[TASK TO CARRY OUT] Copy out all the entries exactly.

Source records:
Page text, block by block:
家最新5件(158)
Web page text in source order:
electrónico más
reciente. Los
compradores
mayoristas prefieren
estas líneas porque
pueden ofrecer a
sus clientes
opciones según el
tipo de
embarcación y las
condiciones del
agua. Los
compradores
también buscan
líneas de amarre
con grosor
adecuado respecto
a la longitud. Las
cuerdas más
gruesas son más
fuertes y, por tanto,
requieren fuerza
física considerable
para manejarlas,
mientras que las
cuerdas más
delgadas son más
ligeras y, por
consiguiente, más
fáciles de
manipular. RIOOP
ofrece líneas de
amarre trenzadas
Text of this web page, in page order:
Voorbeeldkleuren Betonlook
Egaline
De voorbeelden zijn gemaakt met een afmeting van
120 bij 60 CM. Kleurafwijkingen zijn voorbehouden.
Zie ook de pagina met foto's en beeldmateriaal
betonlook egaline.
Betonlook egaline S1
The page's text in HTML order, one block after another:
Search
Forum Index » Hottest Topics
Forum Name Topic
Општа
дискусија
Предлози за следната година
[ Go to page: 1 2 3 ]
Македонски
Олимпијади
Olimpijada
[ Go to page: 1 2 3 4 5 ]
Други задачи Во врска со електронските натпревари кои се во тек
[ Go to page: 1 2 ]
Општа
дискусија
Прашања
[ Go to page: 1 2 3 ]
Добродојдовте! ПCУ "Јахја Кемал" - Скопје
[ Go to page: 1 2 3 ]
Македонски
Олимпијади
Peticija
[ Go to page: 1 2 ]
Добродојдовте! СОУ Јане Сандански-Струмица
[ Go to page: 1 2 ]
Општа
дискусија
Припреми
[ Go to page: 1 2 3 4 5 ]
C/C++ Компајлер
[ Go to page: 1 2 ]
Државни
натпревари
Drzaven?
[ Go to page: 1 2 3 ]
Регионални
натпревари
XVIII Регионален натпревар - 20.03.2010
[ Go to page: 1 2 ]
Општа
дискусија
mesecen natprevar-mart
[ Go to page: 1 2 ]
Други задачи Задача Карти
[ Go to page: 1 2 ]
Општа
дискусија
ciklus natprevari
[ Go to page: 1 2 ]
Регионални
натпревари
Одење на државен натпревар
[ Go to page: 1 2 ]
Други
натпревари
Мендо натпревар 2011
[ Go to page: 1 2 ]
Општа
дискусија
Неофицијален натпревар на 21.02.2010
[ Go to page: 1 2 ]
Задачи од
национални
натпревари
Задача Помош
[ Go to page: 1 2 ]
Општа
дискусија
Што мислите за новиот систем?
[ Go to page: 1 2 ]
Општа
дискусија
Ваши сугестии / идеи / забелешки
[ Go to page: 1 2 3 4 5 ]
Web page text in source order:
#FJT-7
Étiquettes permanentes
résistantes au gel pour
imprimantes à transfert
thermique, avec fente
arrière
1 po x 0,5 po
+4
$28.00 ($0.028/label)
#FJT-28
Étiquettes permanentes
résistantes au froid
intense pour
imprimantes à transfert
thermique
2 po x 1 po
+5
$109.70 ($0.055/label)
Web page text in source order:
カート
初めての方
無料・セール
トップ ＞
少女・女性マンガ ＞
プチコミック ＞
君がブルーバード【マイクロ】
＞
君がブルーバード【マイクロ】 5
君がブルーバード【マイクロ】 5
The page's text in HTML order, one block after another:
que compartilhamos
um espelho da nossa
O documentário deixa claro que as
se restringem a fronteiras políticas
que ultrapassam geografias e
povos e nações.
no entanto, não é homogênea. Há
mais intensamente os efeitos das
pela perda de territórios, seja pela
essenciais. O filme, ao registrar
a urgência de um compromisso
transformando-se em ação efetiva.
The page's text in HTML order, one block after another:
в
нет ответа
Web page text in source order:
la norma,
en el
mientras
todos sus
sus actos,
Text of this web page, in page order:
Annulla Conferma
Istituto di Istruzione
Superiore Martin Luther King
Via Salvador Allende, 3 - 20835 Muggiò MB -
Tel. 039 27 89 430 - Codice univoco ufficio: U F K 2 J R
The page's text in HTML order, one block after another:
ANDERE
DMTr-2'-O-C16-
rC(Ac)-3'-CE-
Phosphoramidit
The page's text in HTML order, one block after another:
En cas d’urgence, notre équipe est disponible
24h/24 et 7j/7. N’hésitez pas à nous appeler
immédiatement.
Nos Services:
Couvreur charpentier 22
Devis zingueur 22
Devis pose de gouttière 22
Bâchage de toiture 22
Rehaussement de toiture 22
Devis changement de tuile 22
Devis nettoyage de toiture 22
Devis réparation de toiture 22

[REPLY TO THE EXERCISE]
Page text, block by block:
家最新5件(158)
Web page text in source order:
electrónico más
reciente. Los
compradores
mayoristas prefieren
estas líneas porque
pueden ofrecer a
sus clientes
opciones según el
tipo de
embarcación y las
condiciones del
agua. Los
compradores
también buscan
líneas de amarre
con grosor
adecuado respecto
a la longitud. Las
cuerdas más
gruesas son más
fuertes y, por tanto,
requieren fuerza
física considerable
para manejarlas,
mientras que las
cuerdas más
delgadas son más
ligeras y, por
consiguiente, más
fáciles de
manipular. RIOOP
ofrece líneas de
amarre trenzadas
Text of this web page, in page order:
Voorbeeldkleuren Betonlook
Egaline
De voorbeelden zijn gemaakt met een afmeting van
120 bij 60 CM. Kleurafwijkingen zijn voorbehouden.
Zie ook de pagina met foto's en beeldmateriaal
betonlook egaline.
Betonlook egaline S1
The page's text in HTML order, one block after another:
Search
Forum Index » Hottest Topics
Forum Name Topic
Општа
дискусија
Предлози за следната година
[ Go to page: 1 2 3 ]
Македонски
Олимпијади
Olimpijada
[ Go to page: 1 2 3 4 5 ]
Други задачи Во врска со електронските натпревари кои се во тек
[ Go to page: 1 2 ]
Општа
дискусија
Прашања
[ Go to page: 1 2 3 ]
Добродојдовте! ПCУ "Јахја Кемал" - Скопје
[ Go to page: 1 2 3 ]
Македонски
Олимпијади
Peticija
[ Go to page: 1 2 ]
Добродојдовте! СОУ Јане Сандански-Струмица
[ Go to page: 1 2 ]
Општа
дискусија
Припреми
[ Go to page: 1 2 3 4 5 ]
C/C++ Компајлер
[ Go to page: 1 2 ]
Државни
натпревари
Drzaven?
[ Go to page: 1 2 3 ]
Регионални
натпревари
XVIII Регионален натпревар - 20.03.2010
[ Go to page: 1 2 ]
Општа
дискусија
mesecen natprevar-mart
[ Go to page: 1 2 ]
Други задачи Задача Карти
[ Go to page: 1 2 ]
Општа
дискусија
ciklus natprevari
[ Go to page: 1 2 ]
Регионални
натпревари
Одење на државен натпревар
[ Go to page: 1 2 ]
Други
натпревари
Мендо натпревар 2011
[ Go to page: 1 2 ]
Општа
дискусија
Неофицијален натпревар на 21.02.2010
[ Go to page: 1 2 ]
Задачи од
национални
натпревари
Задача Помош
[ Go to page: 1 2 ]
Општа
дискусија
Што мислите за новиот систем?
[ Go to page: 1 2 ]
Општа
дискусија
Ваши сугестии / идеи / забелешки
[ Go to page: 1 2 3 4 5 ]
Web page text in source order:
#FJT-7
Étiquettes permanentes
résistantes au gel pour
imprimantes à transfert
thermique, avec fente
arrière
1 po x 0,5 po
+4
$28.00 ($0.028/label)
#FJT-28
Étiquettes permanentes
résistantes au froid
intense pour
imprimantes à transfert
thermique
2 po x 1 po
+5
$109.70 ($0.055/label)
Web page text in source order:
カート
初めての方
無料・セール
トップ ＞
少女・女性マンガ ＞
プチコミック ＞
君がブルーバード【マイクロ】
＞
君がブルーバード【マイクロ】 5
君がブルーバード【マイクロ】 5
The page's text in HTML order, one block after another:
que compartilhamos
um espelho da nossa
O documentário deixa claro que as
se restringem a fronteiras políticas
que ultrapassam geografias e
povos e nações.
no entanto, não é homogênea. Há
mais intensamente os efeitos das
pela perda de territórios, seja pela
essenciais. O filme, ao registrar
a urgência de um compromisso
transformando-se em ação efetiva.
The page's text in HTML order, one block after another:
в
нет ответа
Web page text in source order:
la norma,
en el
mientras
todos sus
sus actos,
Text of this web page, in page order:
Annulla Conferma
Istituto di Istruzione
Superiore Martin Luther King
Via Salvador Allende, 3 - 20835 Muggiò MB -
Tel. 039 27 89 430 - Codice univoco ufficio: U F K 2 J R
The page's text in HTML order, one block after another:
ANDERE
DMTr-2'-O-C16-
rC(Ac)-3'-CE-
Phosphoramidit
The page's text in HTML order, one block after another:
En cas d’urgence, notre équipe est disponible
24h/24 et 7j/7. N’hésitez pas à nous appeler
immédiatement.
Nos Services:
Couvreur charpentier 22
Devis zingueur 22
Devis pose de gouttière 22
Bâchage de toiture 22
Rehaussement de toiture 22
Devis changement de tuile 22
Devis nettoyage de toiture 22
Devis réparation de toiture 22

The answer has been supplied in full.